Minimal Demo

Say you or your organization needs to store Datasets, each containing a set of File we will go over the following minimal example.

demo.py
import marshmallow as ma
from marshmallow import fields as mf
import sqlalchemy as sa
from sqlalchemy import orm as sao
from typing import List
import uvicorn

import biodm as bd
from biodm import config
from biodm.components.controllers import ResourceController, S3Controller


# Tables
class Dataset(bd.components.Versioned, bd.components.Base):
    id = Column(Integer, primary_key=True, autoincrement=not 'sqlite' in str(config.DATABASE_URL))
    name          : sao.Mapped[str]          = sa.Column(sa.String(50),                   nullable=False)
    description   : sao.Mapped[str]          = sa.Column(sa.String(500),                  nullable=False)
    username_owner: sao.Mapped[int]          = sa.Column(sa.ForeignKey("USER.username"),  nullable=False)
    owner         : sao.Mapped["User"]       = sao.relationship(foreign_keys=[username_owner])
    files         : sao.Mapped[List["File"]] = sao.relationship(back_populates="dataset")

class File(bd.components.S3File, bd.components.Base):
    id                         = sa.Column(sa.Integer,                    primary_key=True)
    dataset_id                 = sa.Column(sa.ForeignKey("DATASET.id"),   nullable=False)
    dataset: sao.Mapped["Dataset"] = sao.relationship(back_populates="files", single_parent=True, foreign_keys=[dataset_id])

# Schemas
class DatasetSchema(ma.Schema):
    id             = mf.Integer()
    version        = mf.Integer()
    name           = mf.String(required=True)
    description    = mf.String(required=False)
    username_owner = mf.String(required=True, load_only=True)
    owner          = mf.Nested("UserSchema")
    files          = mf.List(mf.Nested("FileSchema"))

class FileSchema(ma.Schema):
    id             = mf.Integer()
    filename       = mf.String(required=True)
    extension      = mf.String(required=True)
    size           = mf.Integer(required=True)
    url            = mf.String(                 dump_only=True)
    ready          = mf.Bool(                   dump_only=True)
    dataset_id     = mf.Integer(required=True,  load_only=True)
    dataset        = mf.Nested("DatasetSchema")

# Controllers
class DatasetController(ResourceController):
    def __init__(self, app) -> None:
        super().__init__(app=app)

class FileController(S3Controller):
    def __init__(self, app) -> None:
        super().__init__(app=app)

# Server
def main():
    return bd.Api(debug=True, controllers=[DatasetController, FileController],)

if __name__ == "__main__":
    uvicorn.run(
        f"{__name__}:main", factory=True,
        host=bd.config.SERVER_HOST, port=bd.config.SERVER_PORT,
        loop="uvloop", log_level="debug", access_log=False
    )

And voilà, If your use case is very basic it is a simple as that.
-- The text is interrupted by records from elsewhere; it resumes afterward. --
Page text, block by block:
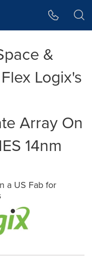
&
Logix's
Array On
14nm
a US Fab for
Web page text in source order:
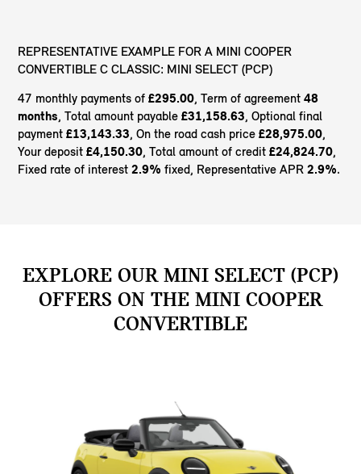
REPRESENTATIVE EXAMPLE FOR A MINI COOPER
CONVERTIBLE C CLASSIC: MINI SELECT (PCP)
47 monthly payments of£295.00, Term of agreement48
months, Total amount payable£31,158.63, Optional final
payment£13,143.33, On the road cash price£28,975.00,
Your deposit£4,150.30, Total amount of credit£24,824.70,
Fixed rate of interest2.9% fixed, Representative APR2.9%.
EXPLORE OUR MINI SELECT (PCP)
OFFERS ON THE MINI COOPER
CONVERTIBLE
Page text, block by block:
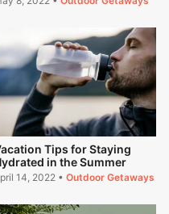
Tips for Staying
in the Summer
14, 2022 • Outdoor Getaways
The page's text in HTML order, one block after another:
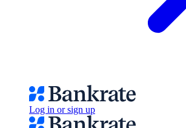
Log in or sign up
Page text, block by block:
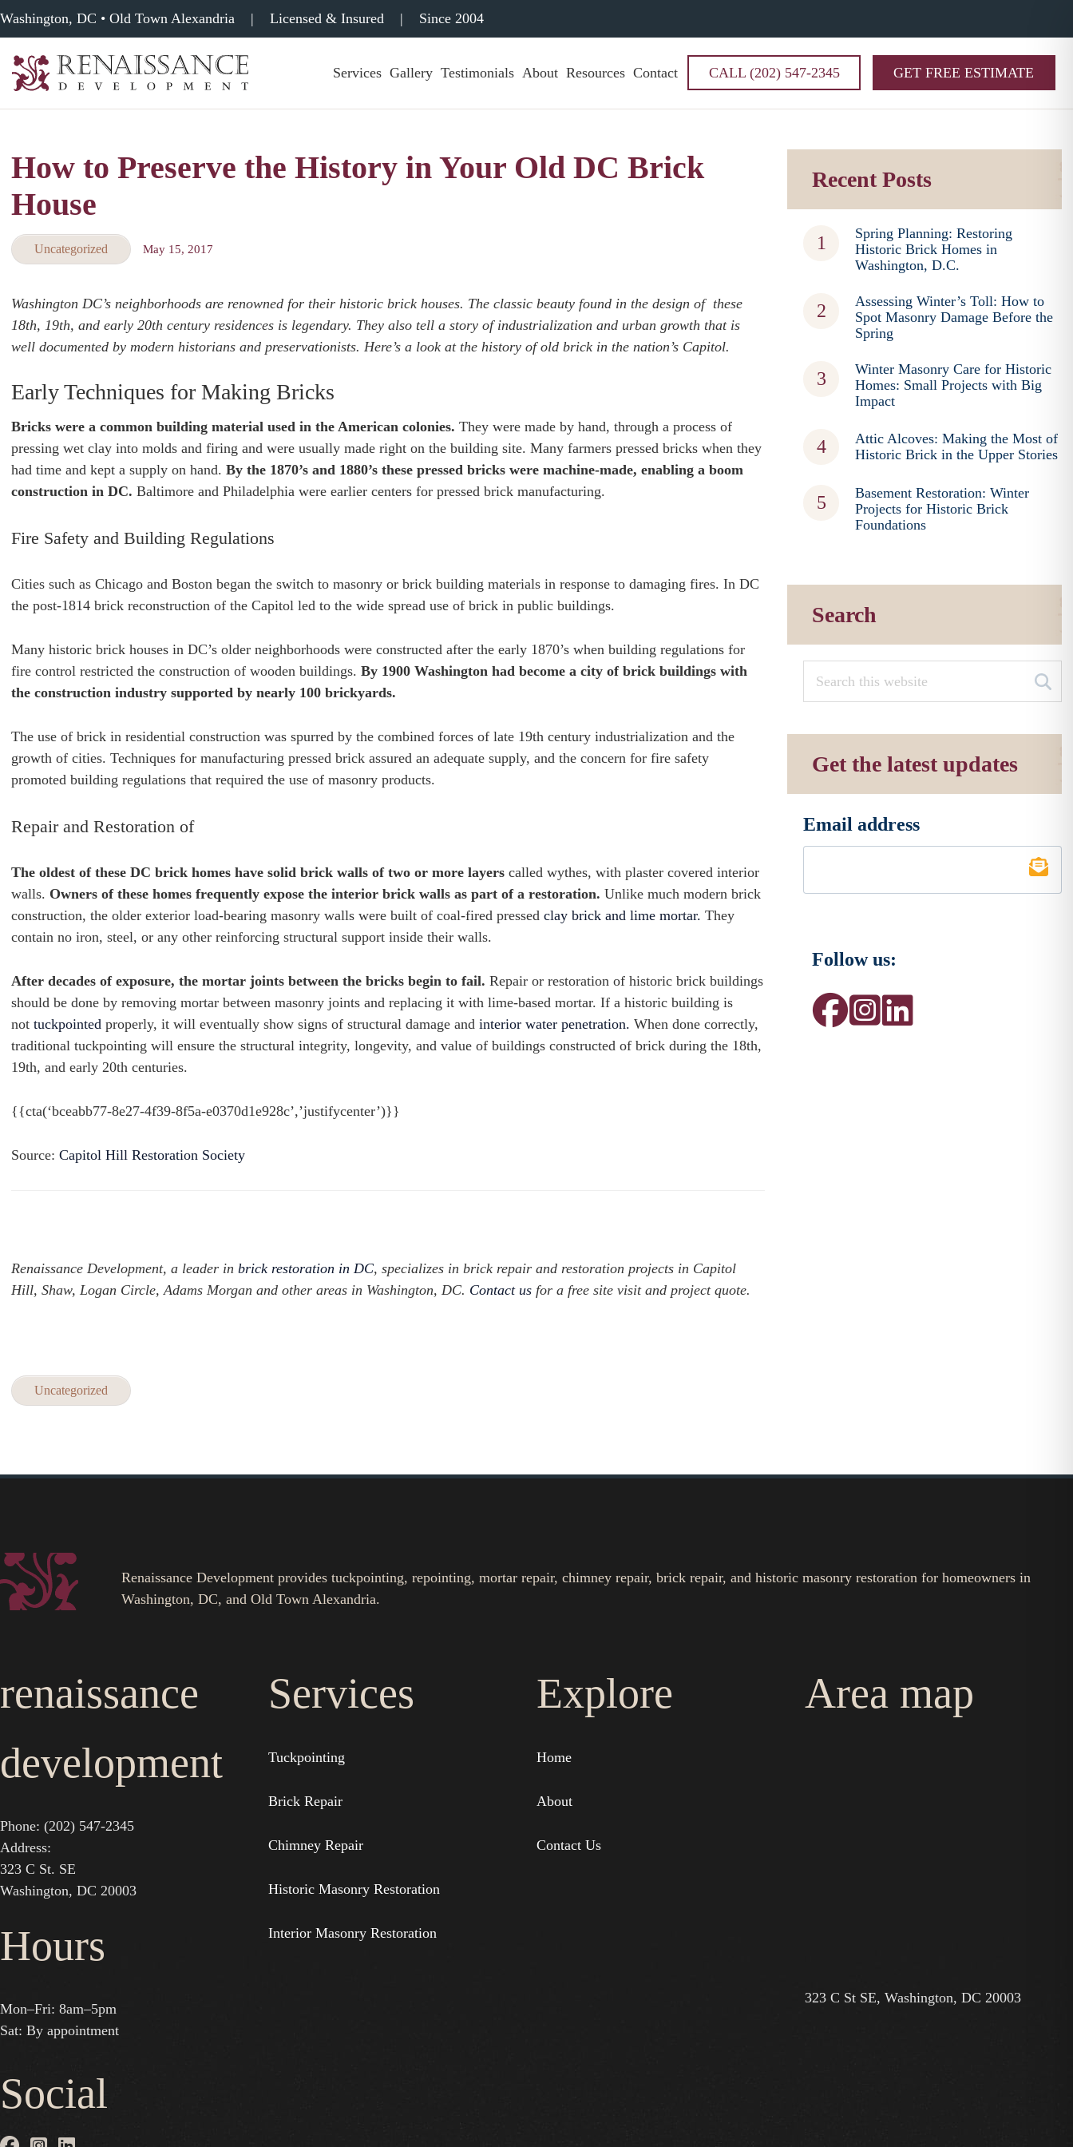
Washington, DC • Old Town Alexandria | Licensed & Insured | Since 2004
Development,
&
Tuckpointing
Services Gallery Testimonials About Resources Contact CALL (202) 547-2345 GET FREE ESTIMATE
How to Preserve the History in Your Old DC Brick
House
Uncategorized May 15, 2017
Washington DC’s neighborhoods are renowned for their historic brick houses. The classic beauty found in the design of these
18th, 19th, and early 20th century residences is legendary. They also tell a story of industrialization and urban growth that is
well documented by modern historians and preservationists. Here’s a look at the history of old brick in the nation’s Capitol.
Early Techniques for Making Bricks
Bricks were a common building material used in the American colonies. They were made by hand, through a process of
pressing wet clay into molds and firing and were usually made right on the building site. Many farmers pressed bricks when they
had time and kept a supply on hand. By the 1870’s and 1880’s these pressed bricks were machine-made, enabling a boom
construction in DC. Baltimore and Philadelphia were earlier centers for pressed brick manufacturing.
Fire Safety and Building Regulations
Cities such as Chicago and Boston began the switch to masonry or brick building materials in response to damaging fires. In DC
the post-1814 brick reconstruction of the Capitol led to the wide spread use of brick in public buildings.
Many historic brick houses in DC’s older neighborhoods were constructed after the early 1870’s when building regulations for
fire control restricted the construction of wooden buildings. By 1900 Washington had become a city of brick buildings with
the construction industry supported by nearly 100 brickyards.
The use of brick in residential construction was spurred by the combined forces of late 19th century industrialization and the
growth of cities. Techniques for manufacturing pressed brick assured an adequate supply, and the concern for fire safety
promoted building regulations that required the use of masonry products.
Repair and Restoration of
The oldest of these DC brick homes have solid brick walls of two or more layers called wythes, with plaster covered interior
walls. Owners of these homes frequently expose the interior brick walls as part of a restoration. Unlike much modern brick
construction, the older exterior load-bearing masonry walls were built of coal-fired pressed clay brick and lime mortar. They
contain no iron, steel, or any other reinforcing structural support inside their walls.
After decades of exposure, the mortar joints between the bricks begin to fail. Repair or restoration of historic brick buildings
should be done by removing mortar between masonry joints and replacing it with lime-based mortar. If a historic building is
not tuckpointed properly, it will eventually show signs of structural damage and interior water penetration. When done correctly,
traditional tuckpointing will ensure the structural integrity, longevity, and value of buildings constructed of brick during the 18th,
19th, and early 20th centuries.
{{cta(‘bceabb77-8e27-4f39-8f5a-e0370d1e928c’,’justifycenter’)}}
Source: Capitol Hill Restoration Society
Renaissance Development, a leader in brick restoration in DC, specializes in brick repair and restoration projects in Capitol
Hill, Shaw, Logan Circle, Adams Morgan and other areas in Washington, DC. Contact us for a free site visit and project quote.
Uncategorized
Recent Posts
Spring Planning: Restoring
Historic Brick Homes in
Washington, D.C.
Assessing Winter’s Toll: How to
Spot Masonry Damage Before the
Spring
Winter Masonry Care for Historic
Homes: Small Projects with Big
Impact
Attic Alcoves: Making the Most of
Historic Brick in the Upper Stories
Basement Restoration: Winter
Projects for Historic Brick
Foundations
Search
Get the latest updates
Email address
Follow us:
Renaissance Development provides tuckpointing, repointing, mortar repair, chimney repair, brick repair, and historic masonry restoration for homeowners in
Washington, DC, and Old Town Alexandria.
renaissance
development
Phone: (202) 547-2345
Address:
323 C St. SE
Washington, DC 20003
Hours
Mon–Fri: 8am–5pm
Sat: By appointment
Social
Services
Tuckpointing
Brick Repair
Chimney Repair
Historic Masonry Restoration
Interior Masonry Restoration
Explore
Home
About
Contact Us
Area map
323 C St SE, Washington, DC 20003
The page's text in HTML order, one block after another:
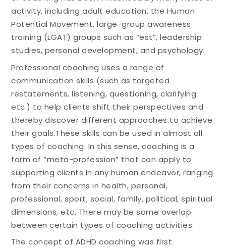
activity, including adult education, the Human
Potential Movement, large-group awareness
training (LGAT) groups such as “est”, leadership
studies, personal development, and psychology.
Professional coaching uses a range of
communication skills (such as targeted
restatements, listening, questioning, clarifying
etc.) to help clients shift their perspectives and
thereby discover different approaches to achieve
their goals.These skills can be used in almost all
types of coaching. In this sense, coaching is a
form of “meta-profession” that can apply to
supporting clients in any human endeavor, ranging
from their concerns in health, personal,
professional, sport, social, family, political, spiritual
dimensions, etc. There may be some overlap
between certain types of coaching activities.
The concept of ADHD coaching was first
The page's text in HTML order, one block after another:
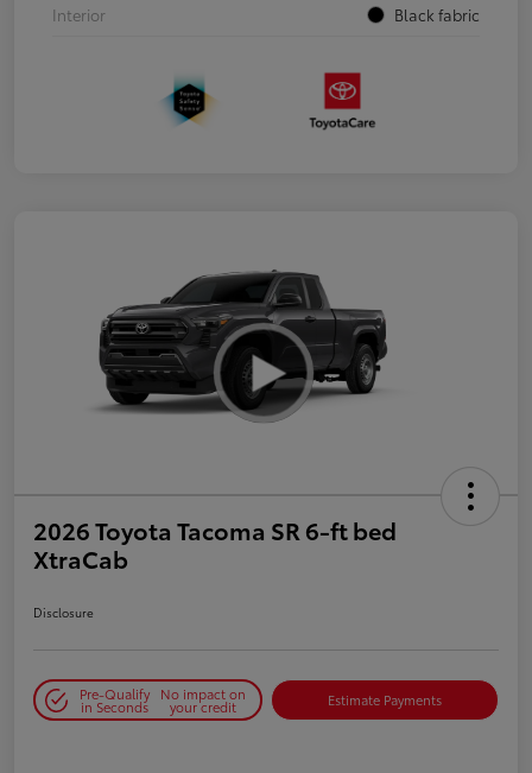
Interior
Black fabric
2026 Toyota Tacoma SR 6-ft bed
XtraCab
Disclosure
Pre-Qualify
in Seconds
No impact on
your credit Estimate Payments

This tiny codebase deploys a server with two new RESTful resources, accessible respectively at /files and /datasets.

Importantly /schema, /files/schema, /datasets/schema will let you, or an OpenAPISchema v3.0.0 compliant tool, discover all possible routes.

Moreover, it comes with two preset resources /users, /groups that are required for permission management down the road.

All incoming Requests are logged in History table

Let’s examine some key points:

Naming convention

Sticking to the simple naming convention introduced above for the three required components to add a new respource lets BioDM easily infer their relationships from name lookup in registries.

  • Table: name of the resource in singular

  • Schema: same prefixed by Schema

  • Controller: same prefixed by controller

Note

This is the Zen approach. You may however name those as you please and manually set relationships in Controller’s __init__ method.

Base Resource

For a resource that is not interacting with an external serivce, this is covered by pairing BioDM’s SQLAlchemy Declarative Base and ResourceController components.

File management

Note

At the moment, s3 protocol, using pre-signed url, only.

S3File base class set on a table, populates it with a set of Column fields essential for the task. All but ready flag may be seen on FileSchema.

S3Controller will then populate upload_form field when creating a new resource at /files. This is a stringified form for direct upload on the storage bay. Once the file is uploaded, readiness flag is set to true. From that point on, urls to download the file can be obtained by visiting GET /files/{id}/download

Versioning

Dataset inheriting from Versioned will populate an extra version column as primary key, making the overall key ('id', 'version',)

Versioned resources are read-only, eventual updates have to pass by PUT /datasets/{id}_{version}/release route that will produce a new resource, incrementing version.

Note

Nothing prevents you from expanding further on that primary key in your table class.

Warning

SQLite doesn’t support autoincrement in the case of a composite primary key. BioDM will populate the canonical leading id column at the cost of an extra request to fetch max id before inserting. Other configuration will yield errors.